The maximum deflection at the free end can be calculated as

δ_B = (3000 N) (5000 mm)³ / (3 (2 10⁵ N/mm²) (8.196 10⁷ mm⁴))

    = 7.6 mm

The height of the beam is 300 mm and the distance of the extreme point to the neutral axis is 150 mm. The maximum stress in the beam can be calculated as

σ_max = (150 mm) (3000 N) (5000 mm) / (8.196 10⁷ mm⁴ )

    = 27.4 (N/mm²)

    = 27.4 10 ⁶ (N/m², Pa)

    = 27.4 MPa

Maximum stress is way below the ultimate tensile strength for most steel.

Cantilever Beam - Single Load

Maximum Reaction Force

at the fixed end can be expressed as:

R_A = F                              (2a)

where

R_A = reaction force in A (N, lb)

F = single acting force in B (N, lb)

Maximum Moment

at the fixed end can be expressed as

M_max = M_A

          = - F a                               (2b)

where

M_A = maximum moment in A (N.m, N.mm, lb.in)

a = length between A and B (m, mm, in)

Maximum Deflection

at the end of the cantilever beam can be expressed as

δ_C = (F a³ / (3 E I)) (1 + 3 b / 2 a)                                       (2c)

where

δ_C = maximum deflection in C (m, mm, in)

E = modulus of elasticity (N/m² (Pa), N/mm², lb/in² (psi))

I = moment of Inertia (m⁴, mm⁴, in⁴)

b = length between B and C (m, mm, in)

Maximum Deflection

at the action of the single force can be expressed as

δ_B = F a³ / (3 E I)                              (2d)

where

δ_B = maximum deflection in B (m, mm, in)

Maximum Stress

The maximum stress can be calculated by combining 1d and 2b to

σ_max = y_max F a / I               (2e)

Cantilever Beam - Single Load Calculator

A generic calculator - be consistent and use metric values based on m or mm, or imperial values based on inches.
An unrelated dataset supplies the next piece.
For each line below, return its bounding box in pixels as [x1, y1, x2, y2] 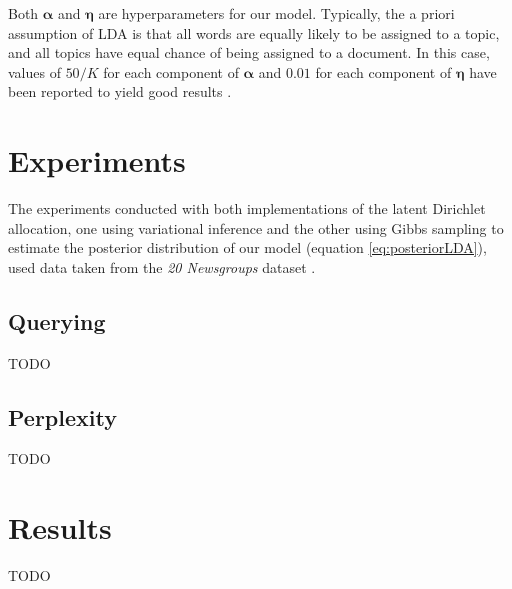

Default typical values are in metric mm.

F - Load (N, lb)

a - Length of beam between A and B  (m, mm, in)

b - Length of beam between B and C (m, mm, in)

I - Moment of Inertia (m⁴, mm⁴, in⁴)

E - Modulus of Elasticity (N/m², N/mm², psi)

y - Distance from neutral axis (m, mm, in)

Cantilever Beam - Uniform Distributed Load

Maximum Reaction

at the fixed end can be expressed as:

R_A = q L                                (3a)

where

R_A = reaction force in A (N, lb)

q = uniform distributed load (N/m, N/mm, lb/in)

L = length of cantilever beam (m, mm, in)

Maximum Moment

at the fixed end can be expressed as

M_A = - q L² / 2                              (3b)

Maximum Deflection

at the end can be expressed as

δ_B = q L⁴ / (8 E I)                               (3c)

where

δ_B = maximum deflection in B (m, mm, in)

Cantilever Beam - Uniform Load Calculator

A generic calculator - use metric values based on m or mm, or imperial values based on inches. Default typical values are in metric mm.

q - Uniform load (N/m, N/mm, lb/in)

L - Length of beam (m, mm, in)

I - Moment of Inertia (m⁴, mm⁴, in⁴)

E - Modulus of Elasticity (Pa, N/mm², psi)

y - Distance from neutral axis (m, mm, in)

More than One Point Load and/or Uniform Load acting on a Cantilever Beam

If more than one point load and/or uniform load are acting on a cantilever beam - the resulting maximum moment at the fixed end A and the resulting maximum deflection at end B can be calculated by summarizing the maximum moment in A and maximum deflection in B for each point and/or uniform load.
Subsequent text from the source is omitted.